Rok publikování 2023
Druh Konferenční abstrakty
Fakulta / Pracoviště MU

Lékařská fakulta

Citace
Popis Background: The differential diagnosis of some pancreatic cystic lesions remains difficult. In these cases, contrast-enhanced endoscopic ultrasound (CE-EUS) was proven to be useful. This study aims to evaluate the accuracy of CE-EUS for diagnosing pancreatic cystic lesions with a suspicion of risk factors for malignancy. Methods: A retrospective analysis of patients with suspected pancreatic cystic neoplasms who underwent a CE-EUS at the University Hospital Olomouc from January 2020 - February 2022 was performed.
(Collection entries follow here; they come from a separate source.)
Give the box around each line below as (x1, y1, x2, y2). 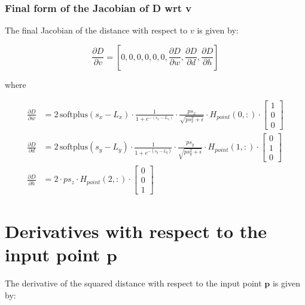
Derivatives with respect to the (5, 218, 267, 243)
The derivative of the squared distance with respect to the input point (5, 277, 262, 289)
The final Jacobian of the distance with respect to (5, 24, 188, 36)

The final diagnosis of cystic lesion was then confirmed using other cross-sectional imaging methods, cytologic, and biochemical findings by EUS fine needle aspiration, postoperative histology, or the long-term follow-up of the patients. Results: During the study period, EUS was performed in a total of 167 patients with a pancreatic cystic lesion. 29 patients (17.4%) were then referred for CE-EUS for suspected risk features. Enhancement was observed in 9/29 patients (31%), from which 4 patients were operated on with a confirmation of a premalignant or malignant diagnosis. Twenty patients (69%) were without enhancement, from which one patient (5%) was operated on with a confirmation of premalignancy. The remaining 19 patients were referred to follow-up. In this group, 2 (10.5%) patients had a premalignant cystic lesion, and 17 (89.5%) patients had a benign diagnosis. No complications were reported during the procedure. The sensitivity, specificity, positive predictive value, negative predictive value, and accuracy of CE-EUS were 70%, 89.5%, 77.8%, 85% and 82.8%, respectively. Conclusion: CE-EUS is a feasible and safe method used for the differential diagnosis of suspected pancreatic cystic neoplasms to guide further treatment. However, the results are limited by a low number of provided CE-EUS, and a prospective randomised study with more patients is necessary to confirm these results.